St Anne's College Boat Club (SABC) is a rowing club for members of St Anne's College, Oxford. It is based on the Isis at Boathouse Island, Christ Church Meadow, Oxford, Oxford.

== History ==
St Anne's students have been rowing since at least the 1890s. The two earliest photographs held by the college, that of the Oxford Home-Students (the predecessor to St Anne's College) were both taken on the river. The history of SABC since then is a long path that traces the formation of St Anne's College, the acquisition of a fleet, the fundraising and construction of the Boathouse, and the rise of the first Eight's to reach 1st Division (women) and 2nd Division (men).

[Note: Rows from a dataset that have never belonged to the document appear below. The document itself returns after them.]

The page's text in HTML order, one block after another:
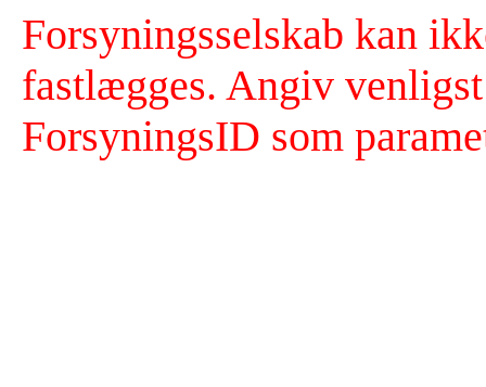
Forsyningsselskab kan
fastlægges. Angiv venligst
ForsyningsID som
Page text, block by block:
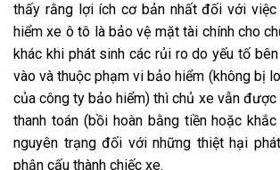
thấy rằng lợi ích cơ bản nhất đối với
hiểm xe ô tô là bảo vệ mặt tài chính cho
khác khi phát sinh các rủi ro do yếu tố
vào và thuộc phạm vi bảo hiểm (không bị
của công ty bảo hiểm) thì chủ xe vẫn được
thanh toán (bồi hoàn bằng tiền hoặc
nguyên trạng đối với những thiệt hại
phận cấu thành chiếc xe.
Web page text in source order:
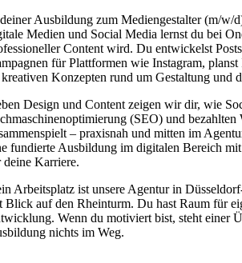
Ausbildung zum Mediengestalter (m/w/
Medien und Social Media lernst du bei
Content wird. Du entwickelst
für Plattformen wie Instagram, planst
Konzepten rund um Gestaltung und
Design und Content zeigen wir dir, wie
(SEO) und bezahlten
– praxisnah und mitten im
fundierte Ausbildung im digitalen Bereich
deine Karriere.
Arbeitsplatz ist unsere Agentur in
Blick auf den Rheinturm. Du hast Raum für
Wenn du motiviert bist, steht einer
nichts im Weg.
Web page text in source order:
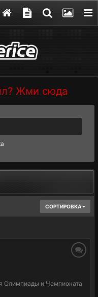
Жми сюда
СОРТИРОВКА
Олимпиады и Чемпионата
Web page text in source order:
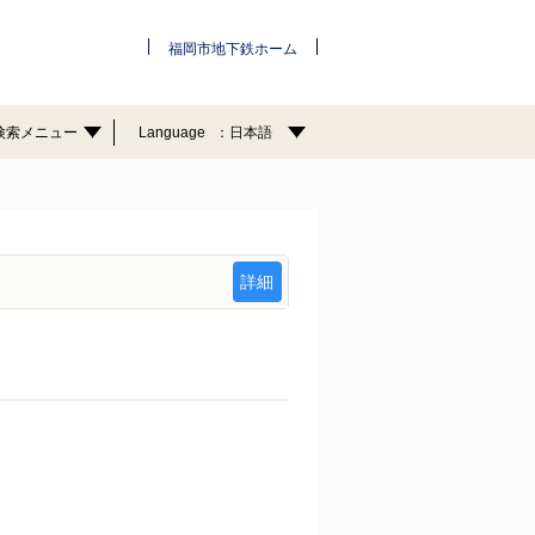
福岡市地下鉄ホーム
索メニュー Language 日本語
詳細

St Anne's students made up many of the women who rowed in the early women's boat races which started in 1927. The first women's representative in the Boat Race was D. Morely, who rowed at the bow position in the pioneering inaugural race in 1927.

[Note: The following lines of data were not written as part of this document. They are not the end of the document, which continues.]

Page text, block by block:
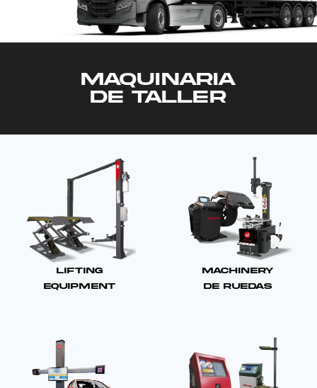
MAQUINARiA
DE TALLER
Lifting
Equipment
Machinery
de Ruedas
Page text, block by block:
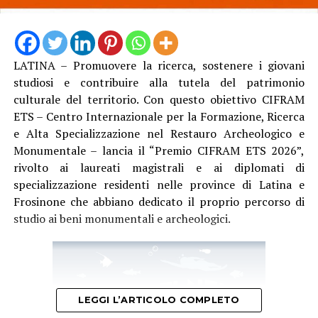
LATINA – Promuovere la ricerca, sostenere i giovani
studiosi e contribuire alla tutela del patrimonio
culturale del territorio. Con questo obiettivo CIFRAM
ETS – Centro Internazionale per la Formazione, Ricerca
e Alta Specializzazione nel Restauro Archeologico e
Monumentale – lancia il “Premio CIFRAM ETS 2026”,
rivolto ai laureati magistrali e ai diplomati di
specializzazione residenti nelle province di Latina e
Frosinone che abbiano dedicato il proprio percorso di
studio ai beni monumentali e archeologici.
LEGGI L’ARTICOLO COMPLETO
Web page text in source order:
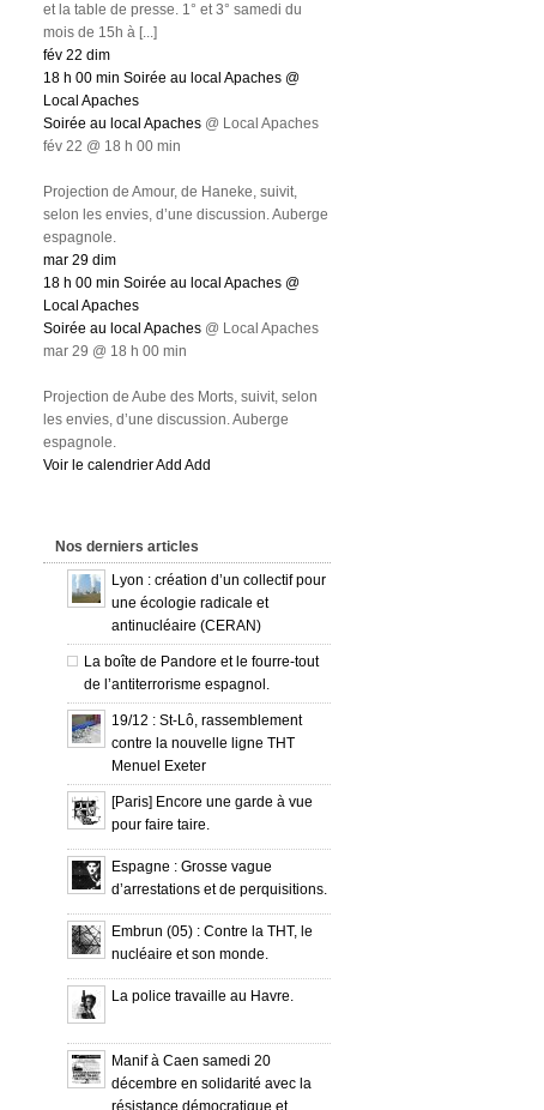
et la table de presse. 1° et 3° samedi du
mois de 15h à [...]
fév 22 dim
18 h 00 min Soirée au local Apaches @
Local Apaches
Soirée au local Apaches @ Local Apaches
fév 22 @ 18 h 00 min
Projection de Amour, de Haneke, suivit,
selon les envies, d’une discussion. Auberge
espagnole.
mar 29 dim
18 h 00 min Soirée au local Apaches @
Local Apaches
Soirée au local Apaches @ Local Apaches
mar 29 @ 18 h 00 min
Projection de Aube des Morts, suivit, selon
les envies, d’une discussion. Auberge
espagnole.
Voir le calendrierAdd Add
Nos derniers articles
Lyon : création d’un collectif pour
une écologie radicale et
antinucléaire (CERAN)
La boîte de Pandore et le fourre-tout
de l’antiterrorisme espagnol.
19/12 : St-Lô, rassemblement
contre la nouvelle ligne THT
Menuel Exeter
[Paris] Encore une garde à vue
pour faire taire.
Espagne : Grosse vague
d’arrestations et de perquisitions.
Embrun (05) : Contre la THT, le
nucléaire et son monde.
La police travaille au Havre.
Manif à Caen samedi 20
décembre en solidarité avec la
résistance démocratique et

Originally the boat club was restricted to an allocated space within the St John's College boathouse. In 1985 new boathouse plans were submitted with the help of a major donation from Peter de Savary. The boathouse was subsequently built in 1989/90, on a plot next to many other University boathouses on Boathouse Island. Current president is Ben O'Donnell. The boathouse building is in three sections and shared with Wadham College Boat Club and St Hugh's Boat Club with St Annes's in the centre section.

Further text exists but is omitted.